This configuration leads to a **Cyclic in the Loops** as followings:
- Injection goes by 114-π(100)=89 on Δ11 from 102 to 114-1 or 113
- The 113 is 30th prime where 30, 36 and 102 are laid in the end of rows
- The total of 30+36+102 is exactly 168 which is π(1000)
- The 36th prime which is 151, is reinjected by 151-1 or 150. This 150 is carrying a delta of Δ18 with 168
- The Δ18 brings the 30th and 36th cycled back to 102th thus consequently it goes to the 114th prime
- The 114th prime which is carrying the loop(1000) is reinjected by 619-1 or 618 on the same spot.
This Δ(19 vs 18) scenario will duplicate the loops of 618 as π(89²) of 1000 Primes.
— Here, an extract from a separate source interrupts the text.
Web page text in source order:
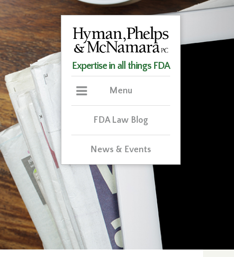
Expertise in all things FDA
Menu
FDA Law Blog
News & Events

Thus its behaviour will return to 168 Primes of π(1000) out of the adjacent scheme.
So the further process would always continously become the same algorithm.
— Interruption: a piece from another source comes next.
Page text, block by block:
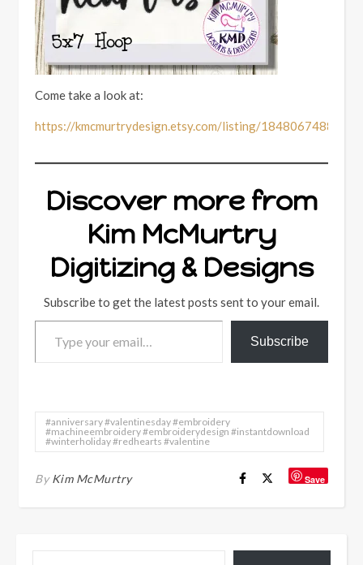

Within this development we will discuss about the interconnection between 168 and 618. Our pre-release has mapped the primes to π(1000)=168 as the main lexer. So the next target is about 618 as the main parser.
By sourcing and studying of many references, you may agree that the closest behaviour of the crossing on above primes flowing is found with the wave shown on Δ1=(19 vs 18) Loops as below.
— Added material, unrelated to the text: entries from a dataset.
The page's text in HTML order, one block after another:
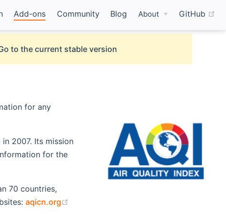
Add-ons Community Blog About GitHub
to the current stable version
for any
2007. Its mission
for the
70 countries,
aqicn.org
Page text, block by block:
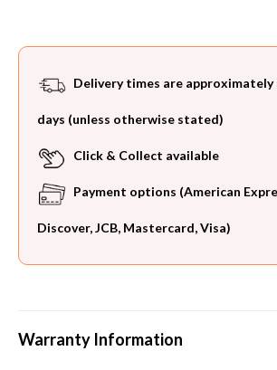
Delivery times are approximately
days (unless otherwise stated)
Click & Collect available
Payment options (American
Discover, JCB, Mastercard, Visa)
Warranty Information

This is a polar plot of the first 20 non-trivial Riemann zeta function zeros (including Gram points along the critical line (1/2+iζ) for real values of ζ from 0 to 50. The consecutive zeros have **50 red plot points** between each with zeros identified by magenta concentric rings (scaled to show the relative distance between their values of t) _(Source: [Wikipedia](https://commons.wikimedia.org/wiki/File:RiemannZeta_Zeros.svg))_.
Now let's discuss first if this 50 plots has something to do with the prime algorithms.
One of the major case is that we will start with the lagging steps. The basic algorithm is Synthesis of leading and lagging strands of DNA.
This twisting shall able to be made vise versa and to be done continuosly otherwise there is no gap arised for further development.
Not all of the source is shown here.